As breakthrough inventions and profitability (ROA) in previous years may influence future breakthrough inventions and profitability (ROA), we add a one-year lagged measure of breakthrough inventions and profitability (ROA). To account for economies of scope (Tallman & Li, 1996), we use a product diversity measure that is operationalized as the total number of industries in which MNEs operate their major businesses (based on four-digit SIC codes). In addition, we introduce a count measure of the number of countries in which the MNE operates using the MNE’s subsidiary location information, as a control for MNEs' foreign country dispersion (Delios & Beamish, 1999).
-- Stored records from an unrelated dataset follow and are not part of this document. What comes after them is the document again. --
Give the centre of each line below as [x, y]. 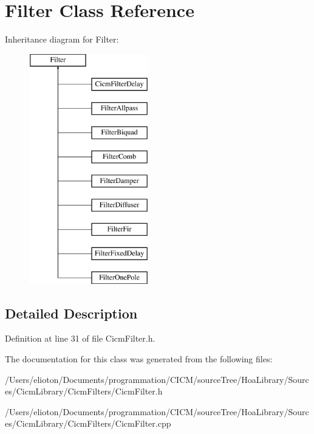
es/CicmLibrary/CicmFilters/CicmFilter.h [84, 391]
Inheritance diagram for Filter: [62, 39]
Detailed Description [71, 313]
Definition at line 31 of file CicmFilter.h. [80, 338]
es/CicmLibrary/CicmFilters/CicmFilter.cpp [88, 423]
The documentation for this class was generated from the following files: [139, 359]
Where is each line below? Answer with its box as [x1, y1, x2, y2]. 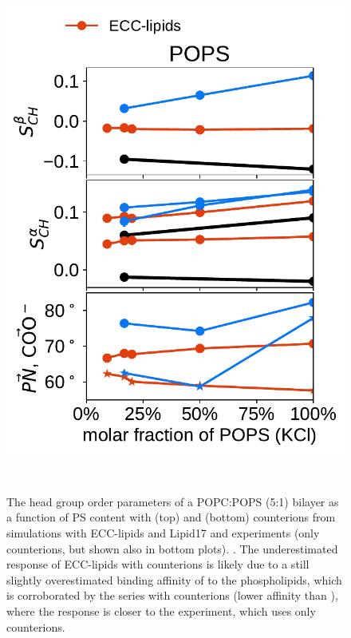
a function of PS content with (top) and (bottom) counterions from [6, 509, 336, 525]
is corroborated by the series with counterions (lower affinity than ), [6, 587, 338, 604]
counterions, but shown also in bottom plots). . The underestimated [6, 540, 338, 557]
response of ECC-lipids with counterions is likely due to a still [6, 556, 310, 573]
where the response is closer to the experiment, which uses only [6, 602, 316, 619]
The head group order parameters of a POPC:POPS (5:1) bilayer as [6, 493, 339, 509]
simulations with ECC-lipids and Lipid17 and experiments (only [6, 524, 320, 541]
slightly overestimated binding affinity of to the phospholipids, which [6, 571, 342, 588]
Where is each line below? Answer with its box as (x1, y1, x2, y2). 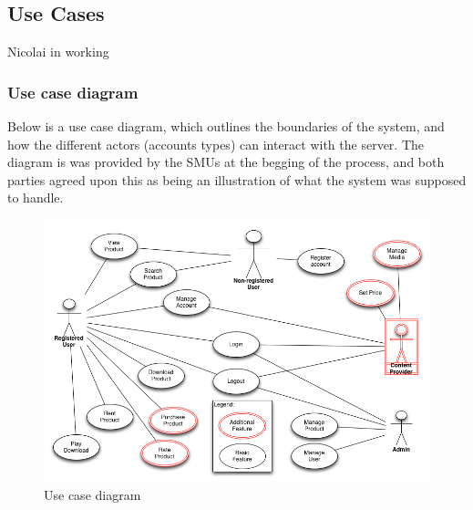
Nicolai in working (7, 42, 109, 61)
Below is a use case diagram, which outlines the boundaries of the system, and (7, 117, 445, 136)
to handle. (7, 188, 64, 207)
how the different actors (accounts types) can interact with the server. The (7, 134, 425, 153)
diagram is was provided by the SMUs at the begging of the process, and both (7, 152, 445, 172)
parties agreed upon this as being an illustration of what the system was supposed (7, 170, 467, 189)
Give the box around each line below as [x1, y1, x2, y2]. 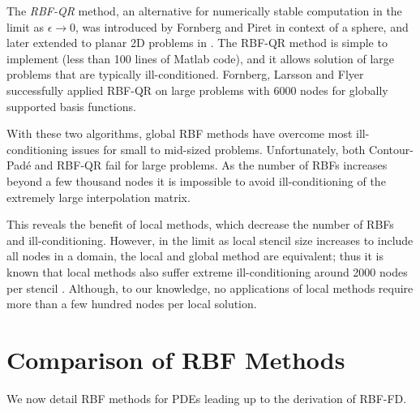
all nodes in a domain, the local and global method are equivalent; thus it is [6, 247, 384, 264]
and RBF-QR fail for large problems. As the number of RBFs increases [34, 157, 388, 174]
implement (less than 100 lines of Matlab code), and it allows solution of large [6, 49, 394, 67]
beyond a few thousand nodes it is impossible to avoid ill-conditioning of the [6, 172, 386, 189]
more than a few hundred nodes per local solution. [6, 295, 257, 312]
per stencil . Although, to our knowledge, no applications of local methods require [6, 279, 414, 296]
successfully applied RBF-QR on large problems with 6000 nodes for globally [6, 81, 388, 98]
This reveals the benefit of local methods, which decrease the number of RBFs [6, 216, 394, 233]
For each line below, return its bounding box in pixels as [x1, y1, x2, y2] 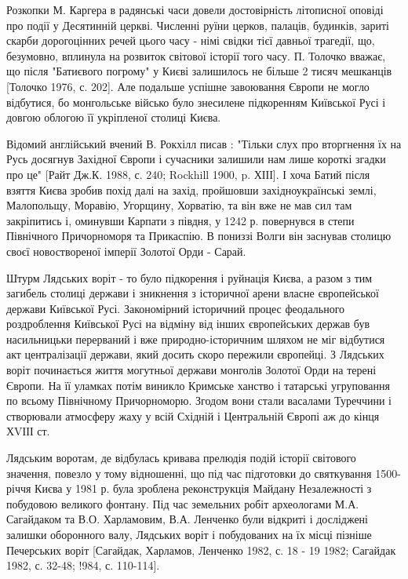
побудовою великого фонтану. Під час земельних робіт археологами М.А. [6, 495, 359, 512]
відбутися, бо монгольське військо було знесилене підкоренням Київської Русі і [6, 93, 386, 110]
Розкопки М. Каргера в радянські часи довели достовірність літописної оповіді [6, 2, 384, 17]
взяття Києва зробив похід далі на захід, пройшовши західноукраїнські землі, [6, 181, 377, 198]
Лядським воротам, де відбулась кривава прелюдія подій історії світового [6, 450, 356, 466]
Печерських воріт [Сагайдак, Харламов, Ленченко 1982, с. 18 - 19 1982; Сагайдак [6, 541, 396, 558]
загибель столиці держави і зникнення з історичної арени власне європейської [6, 285, 379, 301]
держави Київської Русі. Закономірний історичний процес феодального [6, 300, 345, 316]
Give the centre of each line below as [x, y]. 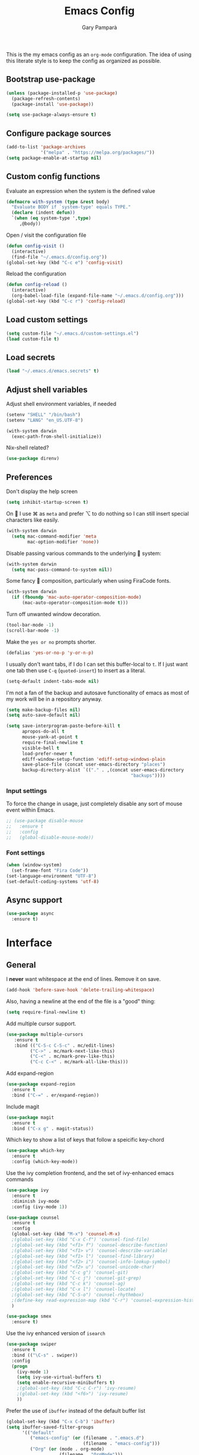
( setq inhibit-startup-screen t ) [47, 503]
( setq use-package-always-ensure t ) [51, 115]
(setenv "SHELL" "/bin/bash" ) [44, 414]
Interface [29, 943]
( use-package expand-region [41, 1084]
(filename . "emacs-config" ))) [121, 1444]
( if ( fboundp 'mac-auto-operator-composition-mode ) [77, 598]
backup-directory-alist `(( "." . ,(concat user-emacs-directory [103, 770]
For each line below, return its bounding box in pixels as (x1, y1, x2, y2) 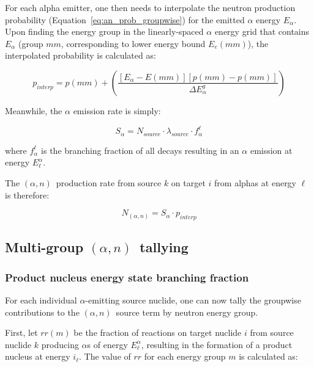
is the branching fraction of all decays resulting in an (41, 144, 239, 156)
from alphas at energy (214, 176, 297, 189)
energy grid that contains (214, 25, 310, 38)
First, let (5, 326, 38, 339)
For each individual (5, 294, 77, 307)
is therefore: (5, 188, 50, 201)
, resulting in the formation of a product (141, 338, 293, 351)
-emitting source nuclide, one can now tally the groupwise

Moreover, we control for tangible assets and number of employees, as these factors have been shown to affect an MNE’s inventions and profitability (Decarolis, 2003; Lu & Beamish, 2001). We also control for MNE age (in years) and size (total sales) to account for potential economies of scale and for access to financial resources which larger and established firms may enjoy (Veugelers, 1997).
Industry-level controls
Following established practice in the performance and innovation literatures (Hawawini, Subramanian, & Verdin, 2003; Sørensen & Stuart, 2000), our controls also include industry effects. For industry dummies, we group MNEs into ten major manufacturing sector categories (Golovko & Valentini, 2011) that are distributed as follows: food, beverages, and tobacco products (7%); textiles and leather products (1%); wood, furniture, paper and paper products (4%); coal, petroleum, and chemicals (16%); pharmaceutical products, (5%); rubber and plastic products (6%); basic metals and metal products (8%); computer, electrical equipment, and optical products (15%); machinery, vehicles, and equipment (21%); and other manufacturing (17%).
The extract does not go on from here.